** EXERCISE REQUIREMENTS **
Copy out each line of the listing that has the word "framed" in it.

◇ ◇ ◇ ◇ ◇

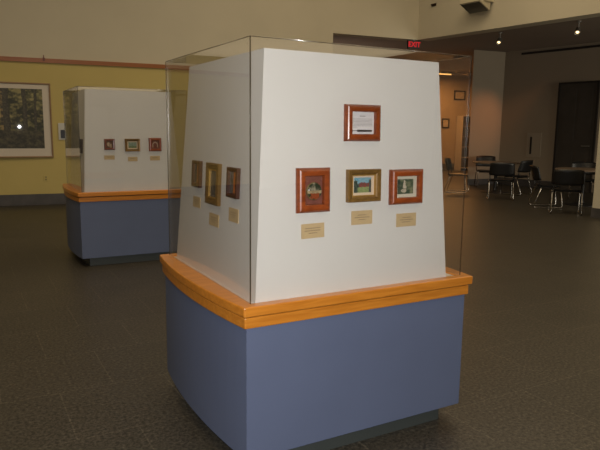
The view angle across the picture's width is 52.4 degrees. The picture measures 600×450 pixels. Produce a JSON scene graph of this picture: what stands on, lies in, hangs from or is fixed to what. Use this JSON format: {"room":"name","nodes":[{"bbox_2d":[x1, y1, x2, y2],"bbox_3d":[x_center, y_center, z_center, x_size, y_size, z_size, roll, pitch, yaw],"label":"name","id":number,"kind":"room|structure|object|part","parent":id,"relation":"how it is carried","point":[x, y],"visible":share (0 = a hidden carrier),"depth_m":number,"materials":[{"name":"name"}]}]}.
{"room":"museum","nodes":[
{"label":"museum","id":0,"kind":"room"},
{"bbox_2d":[0,0,419,194],"bbox_3d":[-5.371,-3.858,11.314,17.650,7.000,0.312,-3,10,-23],"label":"wall","id":1,"kind":"structure","parent":0,"point":[127,31],"depth_m":12.13,"materials":[{"name":"beige paint"}]},
{"bbox_2d":[0,81,53,157],"bbox_3d":[-5.723,-1.939,11.248,2.140,1.400,0.043,-3,10,-24],"label":"framed photograph","id":2,"kind":"object","parent":1,"relation":"attached to","point":[26,131],"visible":1,"depth_m":11.50,"materials":[{"name":"paper"}]},
{"bbox_2d":[0,88,44,147],"bbox_3d":[-5.743,-1.968,11.239,1.880,1.110,0.001,-3,10,-24],"label":"print","id":3,"kind":"object","parent":2,"relation":"attached to","point":[21,110],"depth_m":11.47},
{"bbox_2d":[0,193,65,205],"bbox_3d":[-6.342,-0.428,11.283,15.300,0.210,0.022,-3,10,-23],"label":"baseboard","id":4,"kind":"structure","parent":1,"relation":"attached to","point":[57,198],"depth_m":11.77,"materials":[{"name":"rubber"}]},
{"bbox_2d":[58,123,64,139],"bbox_3d":[-4.597,-1.807,11.788,0.130,0.320,0.029,-3,10,-23],"label":"sign","id":5,"kind":"object","parent":1,"relation":"attached to","point":[61,130],"visible":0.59,"depth_m":11.78,"materials":[{"name":"white plastic"}]},
{"bbox_2d":[0,56,189,69],"bbox_3d":[-6.304,-3.015,10.865,15.300,0.080,0.050,-3,10,-23],"label":"trim","id":6,"kind":"structure","parent":1,"relation":"attached to","point":[2,58],"depth_m":11.80,"materials":[{"name":"brown wood"}]},
{"bbox_2d":[0,170,599,449],"bbox_3d":[6.503,-0.232,12.097,39.000,0.120,36.000,1,9,0],"label":"floor","id":7,"kind":"structure","parent":0,"point":[83,346],"depth_m":4.44,"materials":[{"name":"carpet"}]},
{"bbox_2d":[63,86,185,265],"bbox_3d":[-2.065,-0.606,7.218,1.351,1.919,1.200,-4,10,-28],"label":"display case","id":8,"kind":"object","parent":7,"relation":"on","point":[119,210],"visible":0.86,"depth_m":6.73,"materials":[{"name":"blue paint"}]},
{"bbox_2d":[79,139,82,152],"bbox_3d":[-2.370,-0.854,6.603,0.027,0.151,0.125,-4,10,-28],"label":"picture frame","id":9,"kind":"object","parent":8,"relation":"attached to","point":[80,140],"visible":1,"depth_m":6.56,"materials":[{"name":"brown wood"}]},
{"bbox_2d":[104,139,114,149],"bbox_3d":[-2.046,-0.866,6.560,0.112,0.118,0.028,-4,9,-28],"label":"picture frame","id":10,"kind":"object","parent":8,"relation":"attached to","point":[109,144],"visible":1,"depth_m":6.56,"materials":[{"name":"brown wood"}]},
{"bbox_2d":[106,141,112,147],"bbox_3d":[-2.049,-0.867,6.566,0.066,0.070,0.001,-4,9,-28],"label":"picture","id":11,"kind":"object","parent":10,"relation":"attached to","point":[109,144],"depth_m":6.57},
{"bbox_2d":[104,155,114,159],"bbox_3d":[-2.056,-0.729,6.587,0.110,0.045,0.004,-4,9,-28],"label":"card","id":12,"kind":"object","parent":8,"relation":"attached to","point":[106,157],"visible":1,"depth_m":6.59,"materials":[{"name":"brown paper"}]},
{"bbox_3d":[-2.067,-0.439,7.244,1.351,0.045,1.200,-4,10,-28],"label":"rail","id":13,"kind":"part","parent":8,"relation":"part of","materials":[{"name":"brown wood"}]},
{"bbox_3d":[-2.068,-0.385,7.253,1.329,0.049,1.166,-4,10,-28],"label":"moulding","id":14,"kind":"part","parent":8,"relation":"part of","materials":[{"name":"brown wood"}]},
{"bbox_3d":[-2.078,-0.988,7.135,1.053,1.090,1.061,-4,10,-28],"label":"tapered panel","id":15,"kind":"part","parent":8,"relation":"part of","materials":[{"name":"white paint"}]},
{"bbox_2d":[125,139,139,151],"bbox_3d":[-1.831,-0.874,6.676,0.162,0.138,0.026,-4,9,-28],"label":"picture frame","id":16,"kind":"object","parent":8,"relation":"attached to","point":[131,145],"visible":1,"depth_m":6.67,"materials":[{"name":"gold metal"}]},
{"bbox_2d":[128,142,136,147],"bbox_3d":[-1.834,-0.874,6.681,0.088,0.062,0.001,-4,9,-28],"label":"picture","id":17,"kind":"object","parent":16,"relation":"attached to","point":[130,144],"depth_m":6.68},
{"bbox_2d":[128,157,137,160],"bbox_3d":[-1.837,-0.724,6.706,0.104,0.048,0.004,-4,9,-28],"label":"card","id":18,"kind":"object","parent":8,"relation":"attached to","point":[129,158],"visible":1,"depth_m":6.71,"materials":[{"name":"brown paper"}]},
{"bbox_2d":[148,138,161,150],"bbox_3d":[-1.610,-0.895,6.792,0.140,0.146,0.028,-4,9,-28],"label":"picture frame","id":19,"kind":"object","parent":8,"relation":"attached to","point":[154,143],"visible":1,"depth_m":6.79,"materials":[{"name":"red wood"}]},
{"bbox_2d":[152,141,157,147],"bbox_3d":[-1.613,-0.896,6.797,0.070,0.075,0.001,-4,9,-28],"label":"picture","id":20,"kind":"object","parent":19,"relation":"attached to","point":[154,143],"depth_m":6.80},
{"bbox_2d":[150,156,159,159],"bbox_3d":[-1.620,-0.747,6.820,0.110,0.049,0.004,-4,9,-28],"label":"card","id":21,"kind":"object","parent":8,"relation":"attached to","point":[151,157],"visible":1,"depth_m":6.82,"materials":[{"name":"brown paper"}]},
{"bbox_2d":[160,40,472,449],"bbox_3d":[0.035,0.066,3.273,1.351,1.860,1.200,-4,10,-29],"label":"display case","id":22,"kind":"object","parent":7,"relation":"on","point":[277,339],"visible":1,"depth_m":2.77,"materials":[{"name":"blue paint"}]},
{"bbox_2d":[191,160,202,187],"bbox_3d":[-0.530,-0.263,3.132,0.027,0.136,0.110,-4,10,-29],"label":"picture frame","id":23,"kind":"object","parent":22,"relation":"attached to","point":[197,166],"visible":1,"depth_m":3.13,"materials":[{"name":"brown wood"}]},
{"bbox_2d":[195,164,197,182],"bbox_3d":[-0.528,-0.263,3.133,0.001,0.099,0.074,-1,9,-29],"label":"picture","id":24,"kind":"object","parent":23,"relation":"attached to","point":[196,166],"depth_m":3.14},
{"bbox_2d":[193,196,200,207],"bbox_3d":[-0.535,-0.119,3.163,0.006,0.055,0.106,-4,10,-29],"label":"card","id":25,"kind":"object","parent":22,"relation":"attached to","point":[196,200],"visible":1,"depth_m":3.15,"materials":[{"name":"brown paper"}]},
{"bbox_2d":[205,162,221,205],"bbox_3d":[-0.419,-0.198,2.936,0.030,0.199,0.165,-4,10,-29],"label":"picture frame","id":26,"kind":"object","parent":22,"relation":"attached to","point":[213,177],"visible":1,"depth_m":2.92,"materials":[{"name":"gold metal"}]},
{"bbox_2d":[209,170,215,196],"bbox_3d":[-0.417,-0.198,2.937,0.001,0.128,0.095,-1,9,-29],"label":"picture","id":27,"kind":"object","parent":26,"relation":"attached to","point":[212,173],"depth_m":2.94},
{"bbox_2d":[209,212,218,227],"bbox_3d":[-0.416,-0.025,2.954,0.006,0.060,0.124,-4,10,-29],"label":"card","id":28,"kind":"object","parent":22,"relation":"attached to","point":[213,218],"visible":1,"depth_m":2.95,"materials":[{"name":"brown paper"}]},
{"bbox_2d":[226,167,240,198],"bbox_3d":[-0.299,-0.189,2.722,0.027,0.136,0.115,-4,10,-29],"label":"picture frame","id":29,"kind":"object","parent":22,"relation":"attached to","point":[233,174],"visible":1,"depth_m":2.72,"materials":[{"name":"brown wood"}]},
{"bbox_2d":[230,172,234,193],"bbox_3d":[-0.297,-0.189,2.723,0.001,0.098,0.078,-1,9,-29],"label":"picture","id":30,"kind":"object","parent":29,"relation":"attached to","point":[232,174],"depth_m":2.73},
{"bbox_2d":[228,207,238,223],"bbox_3d":[-0.298,-0.044,2.743,0.006,0.062,0.108,-4,10,-29],"label":"card","id":31,"kind":"object","parent":22,"relation":"attached to","point":[233,213],"visible":1,"depth_m":2.74,"materials":[{"name":"brown paper"}]},
{"bbox_3d":[0.022,-0.294,3.193,1.053,1.048,1.061,-4,10,-29],"label":"tapered panel","id":32,"kind":"part","parent":22,"relation":"part of","materials":[{"name":"white paint"}]},
{"bbox_2d":[301,222,323,238],"bbox_3d":[0.056,0.025,2.655,0.115,0.064,0.004,-5,9,-28],"label":"card","id":33,"kind":"object","parent":22,"relation":"attached to","point":[314,230],"visible":1,"depth_m":2.65,"materials":[{"name":"brown paper"}]},
{"bbox_2d":[296,167,329,213],"bbox_3d":[0.060,-0.149,2.620,0.164,0.192,0.028,-4,9,-29],"label":"picture frame","id":34,"kind":"object","parent":22,"relation":"attached to","point":[312,184],"visible":1,"depth_m":2.61,"materials":[{"name":"red wood"}]},
{"bbox_3d":[0.032,0.286,3.307,1.329,0.047,1.166,-4,10,-29],"label":"moulding","id":35,"kind":"part","parent":22,"relation":"part of","materials":[{"name":"brown wood"}]},
{"bbox_3d":[0.033,0.234,3.299,1.351,0.043,1.200,-4,10,-29],"label":"rail","id":36,"kind":"part","parent":22,"relation":"part of","materials":[{"name":"brown wood"}]},
{"bbox_2d":[351,210,371,224],"bbox_3d":[0.281,-0.034,2.773,0.114,0.063,0.004,-4,9,-28],"label":"card","id":37,"kind":"object","parent":22,"relation":"attached to","point":[364,216],"visible":1,"depth_m":2.77,"materials":[{"name":"brown paper"}]},
{"bbox_2d":[344,104,380,140],"bbox_3d":[0.280,-0.452,2.703,0.188,0.160,0.028,-4,9,-29],"label":"picture frame","id":38,"kind":"object","parent":22,"relation":"attached to","point":[361,122],"visible":1,"depth_m":2.70,"materials":[{"name":"red wood"}]},
{"bbox_2d":[346,169,380,202],"bbox_3d":[0.287,-0.178,2.745,0.178,0.146,0.026,-4,9,-29],"label":"picture frame","id":39,"kind":"object","parent":22,"relation":"attached to","point":[362,185],"visible":1,"depth_m":2.74,"materials":[{"name":"gold metal"}]},
{"bbox_2d":[354,177,370,192],"bbox_3d":[0.282,-0.180,2.747,0.094,0.068,0.001,-4,9,-29],"label":"landscape picture","id":40,"kind":"object","parent":39,"relation":"attached to","point":[363,184],"depth_m":2.75},
{"bbox_2d":[388,169,422,204],"bbox_3d":[0.501,-0.179,2.863,0.191,0.163,0.028,-4,9,-29],"label":"picture frame","id":41,"kind":"object","parent":22,"relation":"attached to","point":[405,185],"visible":1,"depth_m":2.86,"materials":[{"name":"red wood"}]},
{"bbox_2d":[397,179,412,193],"bbox_3d":[0.495,-0.181,2.866,0.094,0.069,0.001,-4,9,-29],"label":"picture","id":42,"kind":"object","parent":41,"relation":"attached to","point":[404,186],"depth_m":2.87},
{"bbox_2d":[396,212,415,226],"bbox_3d":[0.504,-0.025,2.900,0.117,0.063,0.004,-4,9,-29],"label":"card","id":43,"kind":"object","parent":22,"relation":"attached to","point":[403,219],"visible":1,"depth_m":2.90,"materials":[{"name":"brown paper"}]},
{"bbox_2d":[444,158,468,192],"bbox_3d":[3.901,-1.245,15.251,0.607,0.844,0.552,4,10,22],"label":"chair","id":44,"kind":"object","parent":7,"relation":"on","point":[448,163],"visible":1,"depth_m":15.13,"materials":[{"name":"black plastic"}]},
{"bbox_3d":[3.706,-1.529,15.289,0.177,0.300,0.550,4,10,22],"label":"backrest","id":45,"kind":"part","parent":44,"relation":"part of","materials":[{"name":"black plastic"}]},
{"bbox_3d":[3.834,-1.005,15.058,0.555,0.427,0.082,4,10,22],"label":"sled leg","id":46,"kind":"part","parent":44,"relation":"part of","materials":[{"name":"silver metal"}]},
{"bbox_3d":[4.011,-1.070,15.489,0.555,0.427,0.082,4,10,22],"label":"sled leg","id":47,"kind":"part","parent":44,"relation":"part of","materials":[{"name":"silver metal"}]},
{"bbox_3d":[3.955,-1.262,15.227,0.470,0.037,0.500,4,10,22],"label":"seat","id":48,"kind":"part","parent":44,"relation":"part of","materials":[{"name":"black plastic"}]},
{"bbox_2d":[454,116,470,170],"bbox_3d":[6.457,-3.172,23.721,0.720,2.100,0.380,-3,10,-23],"label":"shelf unit","id":49,"kind":"object","parent":7,"relation":"on","point":[463,122],"visible":0.58,"depth_m":23.77,"materials":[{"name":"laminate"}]},
{"bbox_3d":[6.134,-3.155,23.585,0.020,2.100,0.380,-3,10,-23],"label":"panel","id":50,"kind":"part","parent":49,"relation":"part of","materials":[{"name":"laminate"}]},
{"bbox_3d":[6.385,-3.199,23.888,0.680,2.100,0.012,-3,10,-23],"label":"panel","id":51,"kind":"part","parent":49,"relation":"part of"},
{"bbox_2d":[474,156,497,187],"bbox_3d":[5.145,-1.482,16.861,0.552,0.844,0.607,2,9,8],"label":"chair","id":52,"kind":"object","parent":7,"relation":"on","point":[478,158],"visible":0.6,"depth_m":17.03,"materials":[{"name":"black plastic"}]},
{"bbox_3d":[5.179,-1.783,17.029,0.550,0.300,0.177,2,9,8],"label":"backrest","id":53,"kind":"part","parent":52,"relation":"part of","materials":[{"name":"black plastic"}]},
{"bbox_2d":[473,161,519,192],"bbox_3d":[4.935,-1.212,15.408,1.140,0.757,1.140,1,9,0],"label":"cafe table","id":54,"kind":"object","parent":7,"relation":"on","point":[494,190],"visible":0.77,"depth_m":15.37,"materials":[{"name":"laminate"}]},
{"bbox_2d":[486,162,514,200],"bbox_3d":[4.501,-0.992,13.676,0.552,0.844,0.607,3,9,14],"label":"chair","id":55,"kind":"object","parent":7,"relation":"on","point":[497,168],"visible":1,"depth_m":13.42,"materials":[{"name":"black plastic"}]},
{"bbox_3d":[4.277,-0.801,13.790,0.082,0.427,0.555,3,9,14],"label":"sled leg","id":56,"kind":"part","parent":55,"relation":"part of","materials":[{"name":"silver metal"}]},
{"bbox_3d":[4.515,-1.021,13.728,0.500,0.037,0.470,3,9,14],"label":"seat","id":57,"kind":"part","parent":55,"relation":"part of","materials":[{"name":"black plastic"}]},
{"bbox_3d":[4.452,-1.229,13.428,0.550,0.300,0.177,3,9,14],"label":"backrest","id":58,"kind":"part","parent":55,"relation":"part of","materials":[{"name":"black plastic"}]},
{"bbox_3d":[4.733,-0.778,13.677,0.082,0.427,0.555,3,9,14],"label":"sled leg","id":59,"kind":"part","parent":55,"relation":"part of","materials":[{"name":"silver metal"}]},
{"bbox_2d":[500,160,532,195],"bbox_3d":[5.325,-1.173,14.901,0.552,0.844,0.607,-7,12,-39],"label":"chair","id":60,"kind":"object","parent":7,"relation":"on","point":[524,166],"visible":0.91,"depth_m":14.66,"materials":[{"name":"black plastic"}]},
{"bbox_3d":[5.126,-0.950,14.804,0.082,0.427,0.555,-7,12,-39],"label":"sled leg","id":61,"kind":"part","parent":60,"relation":"part of","materials":[{"name":"silver metal"}]},
{"bbox_3d":[5.289,-1.201,14.941,0.500,0.037,0.470,-7,12,-39],"label":"seat","id":62,"kind":"part","parent":60,"relation":"part of","materials":[{"name":"black plastic"}]},
{"bbox_3d":[5.487,-0.992,15.102,0.082,0.427,0.555,-7,12,-39],"label":"sled leg","id":63,"kind":"part","parent":60,"relation":"part of","materials":[{"name":"silver metal"}]},
{"bbox_3d":[5.466,-1.415,14.696,0.550,0.300,0.177,-7,12,-39],"label":"backrest","id":64,"kind":"part","parent":60,"relation":"part of","materials":[{"name":"black plastic"}]},
{"bbox_2d":[528,165,561,208],"bbox_3d":[4.993,-0.794,12.445,0.607,0.844,0.552,2,9,10],"label":"chair","id":65,"kind":"object","parent":7,"relation":"on","point":[535,170],"visible":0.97,"depth_m":12.27,"materials":[{"name":"black plastic"}]},
{"bbox_3d":[4.785,-1.071,12.440,0.177,0.300,0.550,2,9,10],"label":"backrest","id":66,"kind":"part","parent":65,"relation":"part of","materials":[{"name":"black plastic"}]},
{"bbox_3d":[5.058,-0.622,12.702,0.555,0.427,0.082,2,9,10],"label":"sled leg","id":67,"kind":"part","parent":65,"relation":"part of","materials":[{"name":"silver metal"}]},
{"bbox_3d":[4.975,-0.551,12.245,0.555,0.427,0.082,2,9,10],"label":"sled leg","id":68,"kind":"part","parent":65,"relation":"part of","materials":[{"name":"silver metal"}]},
{"bbox_3d":[5.050,-0.812,12.432,0.470,0.037,0.500,2,9,10],"label":"seat","id":69,"kind":"part","parent":65,"relation":"part of","materials":[{"name":"black plastic"}]},
{"bbox_2d":[548,169,584,215],"bbox_3d":[4.994,-0.636,11.434,0.552,0.844,0.607,4,9,18],"label":"chair","id":70,"kind":"object","parent":7,"relation":"on","point":[568,177],"visible":1,"depth_m":11.19,"materials":[{"name":"black plastic"}]},
{"bbox_3d":[4.776,-0.447,11.563,0.082,0.427,0.555,4,9,18],"label":"sled leg","id":71,"kind":"part","parent":70,"relation":"part of","materials":[{"name":"silver metal"}]},
{"bbox_3d":[5.012,-0.664,11.485,0.500,0.037,0.470,4,9,18],"label":"seat","id":72,"kind":"part","parent":70,"relation":"part of","materials":[{"name":"black plastic"}]},
{"bbox_3d":[4.930,-0.874,11.190,0.550,0.300,0.177,4,9,18],"label":"backrest","id":73,"kind":"part","parent":70,"relation":"part of","materials":[{"name":"black plastic"}]},
{"bbox_3d":[5.222,-0.419,11.419,0.082,0.427,0.555,4,9,18],"label":"sled leg","id":74,"kind":"part","parent":70,"relation":"part of","materials":[{"name":"silver metal"}]},
{"bbox_2d":[555,167,595,206],"bbox_3d":[5.960,-0.803,12.869,1.140,0.757,1.140,1,9,0],"label":"cafe table","id":75,"kind":"object","parent":7,"relation":"on","point":[573,168],"visible":0.59,"depth_m":12.84,"materials":[{"name":"laminate"}]},
{"bbox_2d":[568,162,595,198],"bbox_3d":[6.483,-1.017,13.992,0.552,0.844,0.607,5,10,25],"label":"chair","id":76,"kind":"object","parent":7,"relation":"on","point":[574,164],"visible":0.52,"depth_m":14.12,"materials":[{"name":"black plastic"}]},
{"bbox_3d":[6.577,-1.315,14.142,0.550,0.300,0.177,5,10,25],"label":"backrest","id":77,"kind":"part","parent":76,"relation":"part of","materials":[{"name":"black plastic"}]},
{"bbox_2d":[592,124,599,208],"bbox_3d":[5.853,-3.541,10.161,0.450,7.000,1.200,-6,11,-36],"label":"wall pier","id":78,"kind":"object","parent":7,"relation":"on","point":[596,196],"visible":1,"depth_m":10.90,"materials":[{"name":"beige paint"}]},
{"bbox_2d":[591,208,599,217],"bbox_3d":[5.812,-0.167,10.688,0.474,0.170,1.224,-6,11,-36],"label":"baseboard","id":79,"kind":"object","parent":78,"relation":"attached to","point":[595,212],"visible":1,"depth_m":10.97,"materials":[{"name":"stone"}]},
{"bbox_2d":[439,71,472,163],"bbox_3d":[4.149,-3.921,23.020,16.000,3.740,0.300,-3,10,-23],"label":"wall","id":80,"kind":"structure","parent":0,"point":[450,108],"depth_m":23.55,"materials":[{"name":"paint"}]},
{"bbox_2d":[441,118,449,127],"bbox_3d":[5.594,-3.911,23.458,0.340,0.360,0.030,-3,10,-23],"label":"framed notice","id":81,"kind":"object","parent":80,"relation":"attached to","point":[445,122],"visible":1,"depth_m":23.45,"materials":[{"name":"beige paper"}]},
{"bbox_2d":[443,120,447,126],"bbox_3d":[5.590,-3.912,23.466,0.260,0.280,0.011,-3,10,-23],"label":"print","id":82,"kind":"object","parent":81,"relation":"attached to","point":[445,122],"depth_m":23.46},
{"bbox_2d":[442,164,453,169],"bbox_3d":[4.190,-2.179,23.143,14.000,0.260,0.020,-3,10,-23],"label":"baseboard","id":83,"kind":"structure","parent":80,"relation":"attached to","point":[443,165],"depth_m":23.74,"materials":[{"name":"stone"}]},
{"bbox_2d":[454,90,465,99],"bbox_3d":[6.160,-4.998,23.524,0.520,0.360,0.030,-3,10,-23],"label":"framed notice","id":84,"kind":"object","parent":80,"relation":"attached to","point":[458,95],"visible":1,"depth_m":23.52,"materials":[{"name":"beige paper"}]},
{"bbox_2d":[455,92,463,98],"bbox_3d":[6.156,-4.999,23.532,0.430,0.270,0.011,-3,10,-23],"label":"print","id":85,"kind":"object","parent":84,"relation":"attached to","point":[458,95],"depth_m":23.52},
{"bbox_2d":[333,17,599,72],"bbox_3d":[6.729,-3.723,9.520,18.030,0.100,29.313,-2,9,-15],"label":"ceiling","id":86,"kind":"structure","parent":0,"point":[560,33],"depth_m":15.32,"materials":[{"name":"paint"}]},
{"bbox_2d":[407,40,420,49],"bbox_3d":[2.712,-4.348,14.548,0.341,0.305,0.065,-3,10,-23],"label":"exit sign","id":87,"kind":"object","parent":86,"relation":"hanging from","point":[411,44],"visible":1,"depth_m":14.52,"materials":[{"name":"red plastic"}]},
{"bbox_2d":[439,72,451,74],"bbox_3d":[5.017,-5.455,21.607,0.840,0.249,0.100,-3,10,-23],"label":"lamp","id":88,"kind":"object","parent":86,"relation":"hanging from","point":[440,73],"visible":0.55,"depth_m":21.64,"materials":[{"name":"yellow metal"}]},
{"bbox_2d":[496,32,502,44],"bbox_3d":[4.544,-4.238,13.891,0.122,0.286,0.180,8,11,39],"label":"spotlight","id":89,"kind":"object","parent":86,"relation":"attached to","point":[498,42],"visible":1,"depth_m":13.88,"materials":[{"name":"grey metal"}]},
{"bbox_2d":[574,21,581,35],"bbox_3d":[5.641,-3.986,12.369,0.122,0.286,0.180,8,11,39],"label":"spotlight","id":90,"kind":"object","parent":86,"relation":"attached to","point":[577,32],"visible":1,"depth_m":12.36,"materials":[{"name":"grey metal"}]},
{"bbox_2d":[467,50,505,178],"bbox_3d":[5.243,-3.047,17.513,1.100,3.740,0.300,-3,10,-23],"label":"wall","id":91,"kind":"structure","parent":0,"point":[488,66],"depth_m":17.33,"materials":[{"name":"paint"}]},
{"bbox_2d":[467,178,497,184],"bbox_3d":[5.283,-1.255,17.644,1.100,0.160,0.020,-3,10,-23],"label":"baseboard","id":92,"kind":"structure","parent":91,"relation":"attached to","point":[471,181],"depth_m":17.58,"materials":[{"name":"rubber"}]},
{"bbox_2d":[418,0,599,40],"bbox_3d":[9.425,-4.634,5.613,0.350,3.350,22.000,-6,11,-36],"label":"wall","id":93,"kind":"structure","parent":0,"point":[448,18],"depth_m":12.80,"materials":[{"name":"beige paint"}]},
{"bbox_2d":[460,0,493,13],"bbox_3d":[3.716,-4.672,12.892,0.436,0.317,0.570,-6,11,-36],"label":"light","id":94,"kind":"object","parent":93,"relation":"attached to","point":[471,6],"visible":1,"depth_m":12.80,"materials":[{"name":"black metal"}]},
{"bbox_2d":[498,42,599,192],"bbox_3d":[12.378,-1.612,8.884,0.300,3.740,22.000,-6,11,-36],"label":"wall","id":95,"kind":"structure","parent":0,"point":[531,81],"depth_m":16.62,"materials":[{"name":"paint"}]},
{"bbox_2d":[498,177,550,188],"bbox_3d":[6.285,-1.189,17.166,0.020,0.200,1.728,-6,11,-36],"label":"baseboard","id":96,"kind":"structure","parent":95,"relation":"attached to","point":[522,182],"depth_m":17.13,"materials":[{"name":"stone"}]},
{"bbox_2d":[526,133,541,156],"bbox_3d":[6.434,-2.204,16.808,0.029,0.660,0.440,-6,11,-36],"label":"wall panel","id":97,"kind":"object","parent":95,"relation":"attached to","point":[533,147],"visible":1,"depth_m":16.80,"materials":[{"name":"beige plastic"}]},
{"bbox_2d":[521,45,599,54],"bbox_3d":[8.838,-4.122,13.188,0.030,0.055,9.230,-6,11,-36],"label":"trim","id":98,"kind":"structure","parent":95,"relation":"attached to","point":[590,46],"depth_m":15.92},
{"bbox_2d":[551,80,599,192],"bbox_3d":[7.107,-2.282,15.806,0.088,2.800,1.100,-6,11,-36],"label":"door","id":99,"kind":"structure","parent":95,"relation":"in","point":[578,102],"depth_m":15.75,"materials":[{"name":"black wood"}]}
]}

◇ ◇ ◇ ◇ ◇

** SOLUTION FOR THIS EXERCISE **
{"bbox_2d":[0,81,53,157],"bbox_3d":[-5.723,-1.939,11.248,2.140,1.400,0.043,-3,10,-24],"label":"framed photograph","id":2,"kind":"object","parent":1,"relation":"attached to","point":[26,131],"visible":1,"depth_m":11.50,"materials":[{"name":"paper"}]},
{"bbox_2d":[441,118,449,127],"bbox_3d":[5.594,-3.911,23.458,0.340,0.360,0.030,-3,10,-23],"label":"framed notice","id":81,"kind":"object","parent":80,"relation":"attached to","point":[445,122],"visible":1,"depth_m":23.45,"materials":[{"name":"beige paper"}]},
{"bbox_2d":[454,90,465,99],"bbox_3d":[6.160,-4.998,23.524,0.520,0.360,0.030,-3,10,-23],"label":"framed notice","id":84,"kind":"object","parent":80,"relation":"attached to","point":[458,95],"visible":1,"depth_m":23.52,"materials":[{"name":"beige paper"}]},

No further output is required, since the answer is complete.